/horserace_data

Dataset for HKJC and SG Turfclub horse race

Hong Kong Jockey Club and Singapore TurfClub Horse Race Data

Foreword

Gambling is bad, m'kay.

This repository provides horse race data for the Hong Kong Jockey Club and the Singpore Turf Club. The data was obtained by scraping their respective public websites, and comes with no guarantee of correctness whatsoever.

A particularly cool thing is that we also provides historical odds for a period of time for HKJC race. Being able to predict what would be the final odds for a given horse on a given race is extremely valuable, but historical data are, as far as we know, not publicly available. We thus wrote a scraper, that ran for 2 seasons, that probed the odds at regular interval up to the race start. This allows for cool time series analysis that can't be done with historical data available on the public websites.

That dataset is provided as a set of compressed CSV files, that can easily be reloaded to a database of your choice, a pandas dataframe, or even Excel if you don't know any better. The HKJC website is just a little less crappy that the TurfClub one, in general HK data contains more information than their Singaporean counterpart.

Dataset

The schemas are not explicitely described because they should be quite straightforward and because I'm lazy.

List of all the horses (some retired) for HKJC and SGTC that ran a race, up to 2018-07-01.

Each row of this table is the result for a single horse in a single race, with their position, final odds (for first place -- more explicit dividends can be found in the all_dividends table for HK races). This is the main source of information for the statistics you want. Note that some races found in the performance table do NOT have their counterpart in the races table.

This contains historical results from 1979 up to 2018-06-27 for Hong Kong, and 2002-03-08 to 2018-04-24 for Singapore.
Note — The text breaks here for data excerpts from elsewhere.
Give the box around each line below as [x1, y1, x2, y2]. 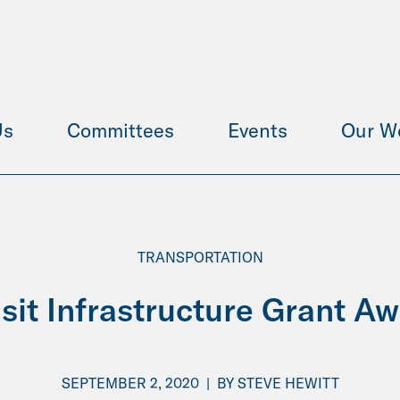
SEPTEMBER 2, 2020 [61, 374, 199, 392]
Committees [66, 118, 174, 143]
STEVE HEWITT [237, 374, 339, 392]
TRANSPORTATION [137, 248, 263, 266]
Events [227, 118, 287, 143]

List of all the races ran between 2016-09-28 and 2018-06-27 for Hong Kong and 2016-09-25 to 2018-04-24 for Singapore. Note that some races not found in this table still have available performances in the performances table.
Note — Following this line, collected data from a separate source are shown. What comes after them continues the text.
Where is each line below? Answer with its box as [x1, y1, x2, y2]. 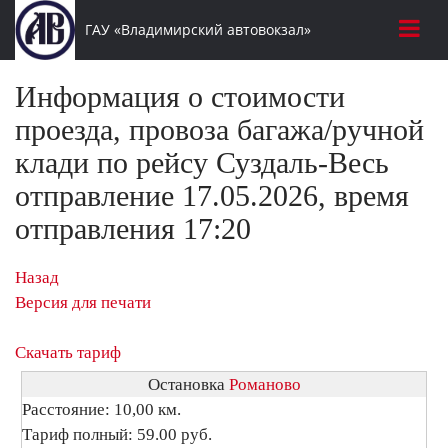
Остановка [147, 375, 229, 394]
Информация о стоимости [15, 80, 345, 113]
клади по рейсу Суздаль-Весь [15, 146, 389, 179]
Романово [228, 375, 301, 394]
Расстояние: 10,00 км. [22, 400, 181, 419]
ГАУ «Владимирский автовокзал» [84, 20, 311, 39]
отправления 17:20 [15, 212, 251, 245]
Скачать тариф [15, 343, 121, 362]

Each row of this table contains the JSON-encoded dividend results (which can be used to infer the final odds) for each race ran in Hong Kong between 2016-09-28 and 2018-06-27.
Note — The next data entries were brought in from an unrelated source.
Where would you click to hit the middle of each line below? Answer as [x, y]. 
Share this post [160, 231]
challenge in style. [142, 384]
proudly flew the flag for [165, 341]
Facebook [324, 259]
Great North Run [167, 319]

Each row contains the sectional times for races ran between 2008-06-05 and 2018-06-27. That's basically, for a given horse in a given race, what was their placing and time at given section of the track.

Live odds evolution for Hong Kong race ran between 2016-09-27 and 2018-06-27. HKJC is a "pari-mutuel" system where odds for a given horse / bet evolve up to the start of the race. This dataset was collected by poking for the odds at various interval before a race (with the interval getting smaller as the race was getting closer, since that's when the odds tend to vary the most). As far as we can tell, this kind of information can not be found in historical dataset, and can only be collected in real-time.

FAQ

Where's the scraper?

I initially planned on releasing the scrapers for the data, but few things stood in my way:

  • the data was obtained through scraping, and the websites changed. It happened many times while the scrapers were live, from 2016 to 2018, but the current version drifted too far from the latest working version. Scraping is inherently brittle and the code rots at a very fast pace. I am working on releasing a version that work but don't hold your breath.
  • the code was designed for a much larger purpose (probe for new race, pull and store results in a database) and requires a lot of cleanup to specifically isolate the scraping bits.

Why the discrepancy in the dates? Why some information available and some not? Why is the schema so dirty?

The websites offer various historical information in various format. It's a hot mess, really. Sometimes we get all we need, sometimes we need dirty hacks to get the rest, sometime the information is not available at all ¯\_(ツ)_/¯. This is also why there are some fields that are sometimes available, sometimes empty.

We tried to stick to whatever information was available from a given source. A sane developer would not have organize the data like that, but that's how we found it.

See also

We played with this data for fun, and talked about it in this talk. The morale of it is that you should probably not expect to make bank out of this dataset, but it's really cool for data analysis fun.

The scraping was also supporting a really cool Android app aptly named Horsemaster, but it was a bit of a commercial failure and was pulled out for various reasons.